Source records
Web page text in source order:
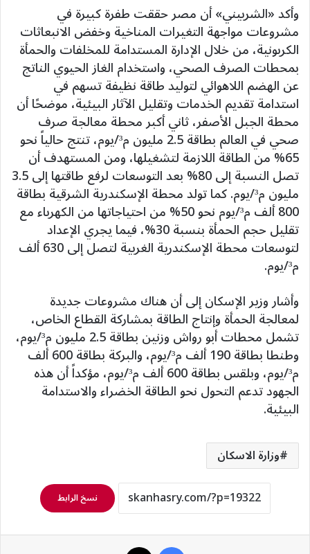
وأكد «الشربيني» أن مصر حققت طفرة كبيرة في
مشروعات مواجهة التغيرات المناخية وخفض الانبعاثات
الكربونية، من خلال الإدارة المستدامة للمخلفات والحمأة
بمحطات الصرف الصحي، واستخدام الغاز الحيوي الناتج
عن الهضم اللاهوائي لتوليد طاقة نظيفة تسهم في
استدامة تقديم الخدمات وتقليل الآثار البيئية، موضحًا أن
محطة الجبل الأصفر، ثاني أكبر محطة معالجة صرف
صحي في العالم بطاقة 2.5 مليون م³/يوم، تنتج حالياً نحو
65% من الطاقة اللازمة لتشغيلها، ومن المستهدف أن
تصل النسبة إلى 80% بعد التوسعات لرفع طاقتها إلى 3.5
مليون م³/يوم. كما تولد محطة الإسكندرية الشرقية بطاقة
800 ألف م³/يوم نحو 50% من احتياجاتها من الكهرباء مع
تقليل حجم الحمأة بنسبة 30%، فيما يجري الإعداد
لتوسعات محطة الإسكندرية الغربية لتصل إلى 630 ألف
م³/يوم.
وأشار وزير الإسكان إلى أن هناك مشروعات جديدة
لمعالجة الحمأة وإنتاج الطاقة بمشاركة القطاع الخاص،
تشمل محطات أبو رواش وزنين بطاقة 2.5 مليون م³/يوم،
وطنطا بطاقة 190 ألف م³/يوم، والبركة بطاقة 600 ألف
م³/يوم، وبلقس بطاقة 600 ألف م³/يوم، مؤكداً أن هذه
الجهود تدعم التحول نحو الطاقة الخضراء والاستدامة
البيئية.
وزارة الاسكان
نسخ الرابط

* [PROBLEM] Look above for the line containing "وأشار وزير الإسكان إلى أن هناك مشروعات جديدة"; copy from it through the last line, exactly, and nothing more.

* [OUTPUT OF THE TASK]
وأشار وزير الإسكان إلى أن هناك مشروعات جديدة
لمعالجة الحمأة وإنتاج الطاقة بمشاركة القطاع الخاص،
تشمل محطات أبو رواش وزنين بطاقة 2.5 مليون م³/يوم،
وطنطا بطاقة 190 ألف م³/يوم، والبركة بطاقة 600 ألف
م³/يوم، وبلقس بطاقة 600 ألف م³/يوم، مؤكداً أن هذه
الجهود تدعم التحول نحو الطاقة الخضراء والاستدامة
البيئية.
وزارة الاسكان
نسخ الرابط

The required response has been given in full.